我使勁回憶臨行前師父、方丈有沒有任何事情對我交代,可他們只是說:你走吧。

眼下只好去長安。長安,多好聽的名字,國都,那地方除了從來沒有長安過以外別的什麽都好。西去長安,有幾百裏路,騎驢子過去需要晃悠兩天,那就意味著騎小扁過去需要三天。

小扁真是一匹善解人意的馬,所謂通人性不過如此,人累了它就累了,人睡了它就睡了。我和喜樂本來打算在馬背上打個盹,結果醒來發現小扁睡得比誰都香。喜樂兩腳一夾,小扁猛然驚醒,哼唧一聲,緩緩前行。

喜樂問我:這馬何以站著睡覺?

我說:它聰明,若是它躺下睡覺你我不都全給摔著?

喜樂說:真是好馬。

我說:此去長安,不光兇多吉少,而且真是毫無意義。

喜樂說:你怎知是毫無意義?

我說:因為實在不知道去幹什麽。

喜樂說:我覺得還行。不知道的事情怎麽知道有沒有意義呢。

我說:真是莫名其妙。

喜樂說:那為什麽你說是兇多吉少呢?

我說:不知道。我師父師兄出去辦事都得說,此行恐怕是兇多吉少,不知為何。

喜樂說:可能這樣說,萬一出去失手死了,大家都覺得是應該的,萬一沒死,就好像很厲害一樣。

我說:喜樂,你真聰明。

喜樂說:你也聰明啊,而且你看東西能那麽具體,那麽仔細,真羨慕你。

我說:沒什麽,只是觀察入微。

喜樂說:可是,似乎,你難道沒有觀察出來我們已經半天在原地不動了嗎?

我低頭一看,小扁又睡著了。

我問喜樂:這是什麽時候的事情?

喜樂說:我懷疑是我說出“真是好馬”的時候,它又睡了。

我說:這得什麽時候才能到長安啊?

喜樂說:只能先弄醒它再說了。說完兩腳再一夾,小扁又哼唧一聲,可是依然沒有動靜。喜樂說:完了,這馬是一時半會兒醒不了了。說完跳下馬,扯了扯尾巴,那馬依然沒有任何動靜。

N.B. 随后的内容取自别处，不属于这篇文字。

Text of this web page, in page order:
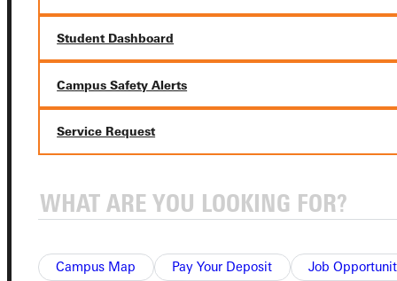
Student Dashboard
Campus Safety Alerts
Service Request
Campus Map Pay Your Deposit
Job
Quicklinks
Admissions Portal
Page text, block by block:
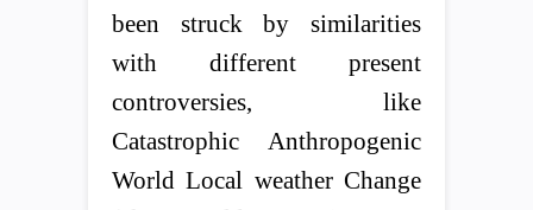
been struck by similarities
with different present
controversies, like
Catastrophic Anthropogenic
World Local weather Change
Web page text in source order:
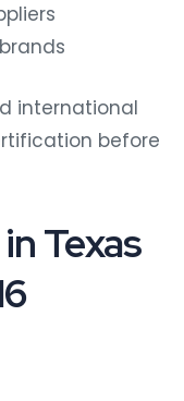
international
before
Texas
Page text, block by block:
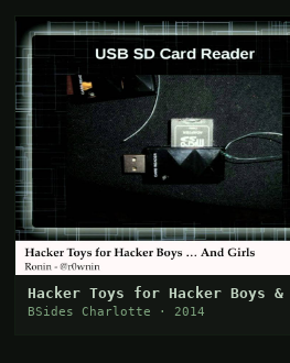
Hacker Toys for Hacker Boys
BSides Charlotte · 2014
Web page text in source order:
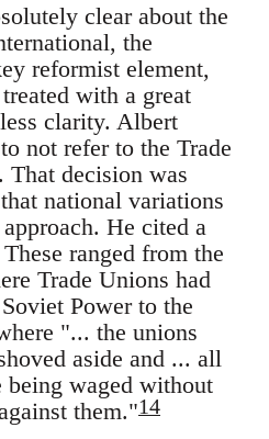
clear about the
the
reformist element,
with a great
clarity. Albert
not refer to the Trade
decision was
national variations
He cited a
ranged from the
Trade Unions had
Power to the
"... the unions
aside and ... all
being waged without
them."14
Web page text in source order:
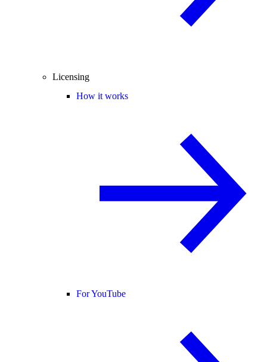
Licensing
How it works
For YouTube
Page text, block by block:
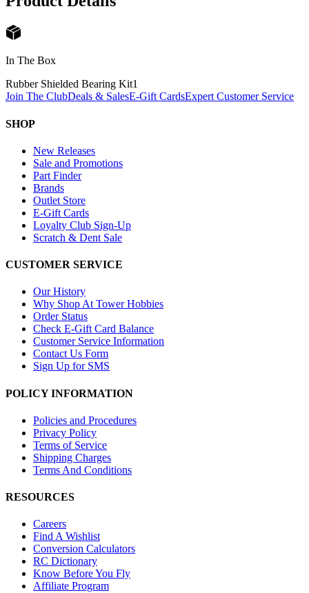
In The Box
Rubber Shielded Bearing Kit1
Join The ClubDeals & SalesE-Gift CardsExpert Customer Service
SHOP
New Releases
Sale and Promotions
Part Finder
Brands
Outlet Store
E-Gift Cards
Loyalty Club Sign-Up
Scratch & Dent Sale
CUSTOMER SERVICE
Our History
Why Shop At Tower Hobbies
Order Status
Check E-Gift Card Balance
Customer Service Information
Contact Us Form
Sign Up for SMS
POLICY INFORMATION
Policies and Procedures
Privacy Policy
Terms of Service
Shipping Charges
Terms And Conditions
RESOURCES
Careers
Find A Wishlist
Conversion Calculators
RC Dictionary
Know Before You Fly
Affiliate Program
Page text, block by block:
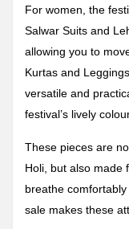
For women, the
Salwar Suits and
allowing you to
Kurtas and
versatile and
festival’s lively
These pieces are
Holi, but also made
breathe
sale makes these
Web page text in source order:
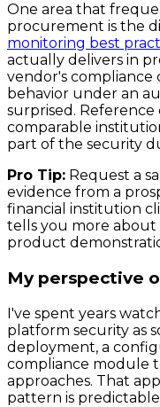
One area that
procurement is the
monitoring best
actually delivers in
vendor's compliance
behavior under an
surprised.
comparable
part of the security
Pro Tip: Request a
evidence from a
financial institution
tells you more
product
My perspective
I've spent years
platform security as
deployment, a
compliance module
approaches. That
pattern is

我說:不行吧,這馬不能一路上成為我們的累贅啊。你踹它兩腳。

喜樂說:這種小事情,還是由你來做好了。

於是我也下馬,用力踹它一腳。小扁哼唧一聲,還是沒有具體反應。我和喜樂相對無語。我說:難道只能挖它眼珠之類才能弄醒?那能不能順便多挖一點東西烤了吃?

喜樂說:你對小扁真是一點沒有感情,反正今天也很累,不如就地歇一會兒,等天亮再說吧。

我記得在小的時候有一次是這樣,因為做點東西的事情大家偷偷跑出去在外面過了一晚上。當時還有我師兄,而我師兄現在在做什麽,我不由想起。我們從小長大,寸步不離,無話不說,當然也無話可說,除非寺裏有什麽新鮮事情發生。他同我的性格一樣是屬於難以形容的,因為在一起時間太過於長久,導致這次不能朝夕相伴覺得很輕松。可能我一直想要做一些他不知道的事情,而以前的事情大家彼此都知道得太清楚。

今天是我和喜樂,我們找到旁邊一棵樹下,小扁還在離開樹大概十米的地方自顧自站著睡覺。晚上空氣很好,星星總能看見,我說:居然從寺裏出來了。

喜樂說:我倒是覺得沒有什麽太大變化,都一樣。

兩句對話,大家就昏昏沉沉了。不知道靠著睡了多久,我突然覺得有東西在身邊,馬上驚醒,站起來說:誰?

喜樂也被我嚇醒,抱著我腿。

我眼前赫然是一張馬臉。

我和喜樂松一口氣。喜樂摸著小扁說:我想,我們哪能被追殺得這麽緊。

我說:嚇我一跳,繼續歇會兒吧。離天亮還有多久?

喜樂說:至少還有幾個時辰吧。一晚上真長。

我說:那是因為有點意外。沒有意外,什麽都短。

我和喜樂閉上眼睛。小扁居然在邊上開始瞎哼哼。我說:完了,這馬緩過來了,開始精力過旺了。你看你,你挑的什麽怪物。

喜樂在一旁蹭蹭我,睡意地說:管它呢,睡覺。

我記得當時伴隨著馬哼哼,我想了很多事情,比如對於將要發生的事情的無法預測以及這種徹底的無知帶來的恐懼,我發現想得多真是毫無意義,因為一切都是一場強行發生和被迫接受。

第二天醒來。天色微亮,我聞到輕微青澀花香,空氣裏還有露水味道。難道這就是喜樂傳說很久的花露水的味道?遠處有些看不清楚,似乎有一些不高的山掩在霧氣裏。喜樂還在熟睡,我湊近她仔細打量,真是漂亮的臉,似乎比我在寺廟裏看見的漂亮。為什麽,我想,難道是因為這是我第一次看她睡夢中的容顏?而當她不看我的時候是否顯得特別動人?我想了半天,最後沮喪地發現不是的,是因為今天有了參照物,就是旁邊那張馬臉。